Leaving the pictures aside, repeat each line below exactly.

● Records for the exercise
....................

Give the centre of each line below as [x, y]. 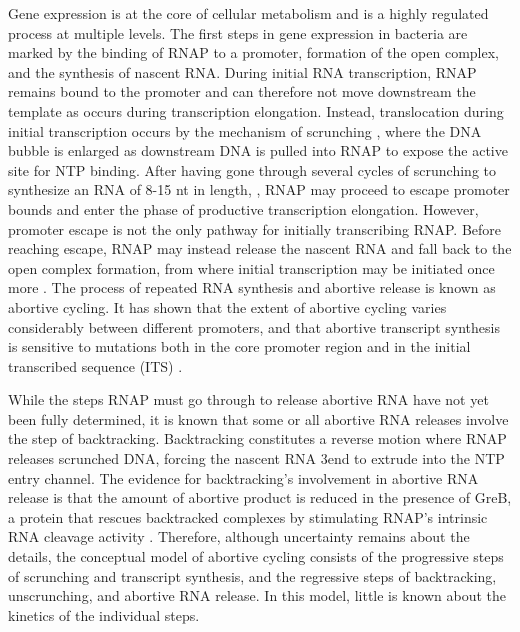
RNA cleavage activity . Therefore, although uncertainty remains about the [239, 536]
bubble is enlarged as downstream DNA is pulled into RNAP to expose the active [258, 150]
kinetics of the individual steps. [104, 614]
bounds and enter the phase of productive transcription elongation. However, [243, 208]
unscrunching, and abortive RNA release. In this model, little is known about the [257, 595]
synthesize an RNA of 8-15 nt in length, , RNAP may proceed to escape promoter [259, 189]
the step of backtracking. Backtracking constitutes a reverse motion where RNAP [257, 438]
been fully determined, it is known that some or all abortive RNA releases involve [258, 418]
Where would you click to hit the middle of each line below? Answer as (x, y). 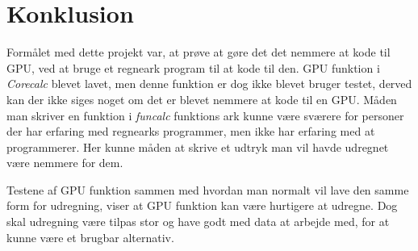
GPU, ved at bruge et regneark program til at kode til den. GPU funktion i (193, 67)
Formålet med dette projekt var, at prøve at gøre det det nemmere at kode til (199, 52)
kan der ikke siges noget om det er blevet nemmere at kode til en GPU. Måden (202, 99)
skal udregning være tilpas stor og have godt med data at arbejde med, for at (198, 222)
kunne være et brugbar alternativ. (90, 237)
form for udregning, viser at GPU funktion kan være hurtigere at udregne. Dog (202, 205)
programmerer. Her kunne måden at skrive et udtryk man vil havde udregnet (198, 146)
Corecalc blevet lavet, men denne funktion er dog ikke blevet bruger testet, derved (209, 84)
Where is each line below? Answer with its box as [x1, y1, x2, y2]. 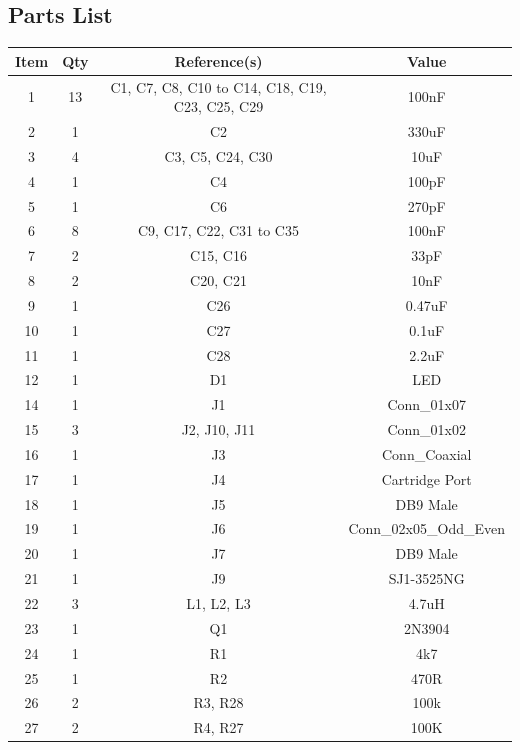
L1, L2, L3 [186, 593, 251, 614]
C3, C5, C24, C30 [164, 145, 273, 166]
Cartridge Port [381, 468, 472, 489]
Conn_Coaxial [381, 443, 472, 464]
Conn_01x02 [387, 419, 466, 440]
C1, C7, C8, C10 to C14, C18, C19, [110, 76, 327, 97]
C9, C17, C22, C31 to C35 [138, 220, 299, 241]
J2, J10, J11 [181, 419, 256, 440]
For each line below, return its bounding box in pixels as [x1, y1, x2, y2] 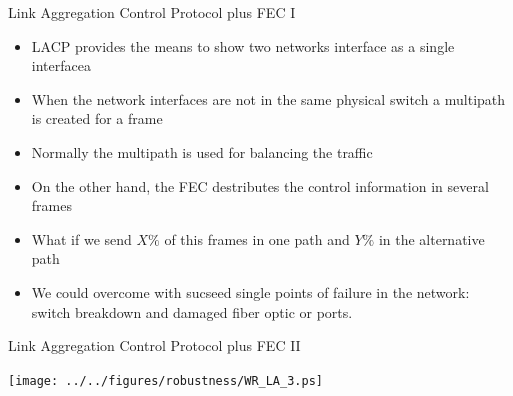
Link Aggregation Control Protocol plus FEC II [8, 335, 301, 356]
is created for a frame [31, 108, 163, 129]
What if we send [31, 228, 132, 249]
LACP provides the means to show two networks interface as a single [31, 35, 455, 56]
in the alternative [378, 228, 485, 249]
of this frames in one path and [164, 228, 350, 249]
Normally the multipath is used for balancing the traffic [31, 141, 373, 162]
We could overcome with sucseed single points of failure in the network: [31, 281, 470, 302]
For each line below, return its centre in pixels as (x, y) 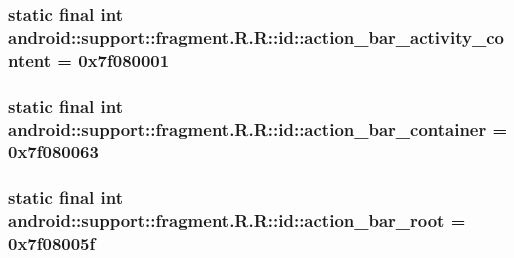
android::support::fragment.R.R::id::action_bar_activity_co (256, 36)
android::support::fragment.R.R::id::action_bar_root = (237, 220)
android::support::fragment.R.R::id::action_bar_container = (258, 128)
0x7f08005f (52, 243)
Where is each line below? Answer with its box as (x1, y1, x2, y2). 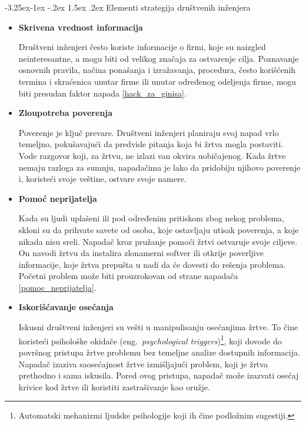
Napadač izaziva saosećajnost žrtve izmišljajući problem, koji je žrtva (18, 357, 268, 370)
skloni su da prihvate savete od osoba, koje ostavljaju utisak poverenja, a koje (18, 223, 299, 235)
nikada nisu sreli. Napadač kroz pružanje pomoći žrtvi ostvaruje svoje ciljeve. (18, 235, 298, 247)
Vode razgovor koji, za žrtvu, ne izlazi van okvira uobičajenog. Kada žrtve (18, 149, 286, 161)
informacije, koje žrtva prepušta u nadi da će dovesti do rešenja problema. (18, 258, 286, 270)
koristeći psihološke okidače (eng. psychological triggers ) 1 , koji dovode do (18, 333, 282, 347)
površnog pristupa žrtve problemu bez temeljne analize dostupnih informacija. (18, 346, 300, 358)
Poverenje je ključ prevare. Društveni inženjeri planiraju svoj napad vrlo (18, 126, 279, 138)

....................

● Answer space
Give the centre of each line below as [x, y]. 
RNA cleavage activity . Therefore, although uncertainty remains about the [239, 536]
bubble is enlarged as downstream DNA is pulled into RNAP to expose the active [258, 150]
kinetics of the individual steps. [104, 614]
bounds and enter the phase of productive transcription elongation. However, [243, 208]
unscrunching, and abortive RNA release. In this model, little is known about the [257, 595]
synthesize an RNA of 8-15 nt in length, , RNAP may proceed to escape promoter [259, 189]
the step of backtracking. Backtracking constitutes a reverse motion where RNAP [257, 438]
been fully determined, it is known that some or all abortive RNA releases involve [258, 418]
Where would you click to hit the middle of each line below? Answer as (x, y). 
GPU, ved at bruge et regneark program til at kode til den. GPU funktion i (193, 67)
Formålet med dette projekt var, at prøve at gøre det det nemmere at kode til (199, 52)
kan der ikke siges noget om det er blevet nemmere at kode til en GPU. Måden (202, 99)
skal udregning være tilpas stor og have godt med data at arbejde med, for at (198, 222)
kunne være et brugbar alternativ. (90, 237)
form for udregning, viser at GPU funktion kan være hurtigere at udregne. Dog (202, 205)
programmerer. Her kunne måden at skrive et udtryk man vil havde udregnet (198, 146)
Corecalc blevet lavet, men denne funktion er dog ikke blevet bruger testet, derved (209, 84)
Where is each line below? Answer with its box as [x1, y1, x2, y2]. 
L1, L2, L3 [186, 593, 251, 614]
C3, C5, C24, C30 [164, 145, 273, 166]
Cartridge Port [381, 468, 472, 489]
Conn_Coaxial [381, 443, 472, 464]
Conn_01x02 [387, 419, 466, 440]
C1, C7, C8, C10 to C14, C18, C19, [110, 76, 327, 97]
C9, C17, C22, C31 to C35 [138, 220, 299, 241]
J2, J10, J11 [181, 419, 256, 440]
For each line below, return its bounding box in pixels as [x1, y1, x2, y2] 
Link Aggregation Control Protocol plus FEC II [8, 335, 301, 356]
is created for a frame [31, 108, 163, 129]
What if we send [31, 228, 132, 249]
LACP provides the means to show two networks interface as a single [31, 35, 455, 56]
in the alternative [378, 228, 485, 249]
of this frames in one path and [164, 228, 350, 249]
Normally the multipath is used for balancing the traffic [31, 141, 373, 162]
We could overcome with sucseed single points of failure in the network: [31, 281, 470, 302]
For each line below, return its centre in pixels as (x, y) 
android::support::fragment.R.R::id::action_bar_activity_co (256, 36)
android::support::fragment.R.R::id::action_bar_root = (237, 220)
android::support::fragment.R.R::id::action_bar_container = (258, 128)
0x7f08005f (52, 243)
Where is each line below? Answer with its box as (x1, y1, x2, y2). 
Napadač izaziva saosećajnost žrtve izmišljajući problem, koji je žrtva (18, 357, 268, 370)
skloni su da prihvate savete od osoba, koje ostavljaju utisak poverenja, a koje (18, 223, 299, 235)
nikada nisu sreli. Napadač kroz pružanje pomoći žrtvi ostvaruje svoje ciljeve. (18, 235, 298, 247)
Vode razgovor koji, za žrtvu, ne izlazi van okvira uobičajenog. Kada žrtve (18, 149, 286, 161)
informacije, koje žrtva prepušta u nadi da će dovesti do rešenja problema. (18, 258, 286, 270)
koristeći psihološke okidače (eng. psychological triggers ) 1 , koji dovode do (18, 333, 282, 347)
površnog pristupa žrtve problemu bez temeljne analize dostupnih informacija. (18, 346, 300, 358)
Poverenje je ključ prevare. Društveni inženjeri planiraju svoj napad vrlo (18, 126, 279, 138)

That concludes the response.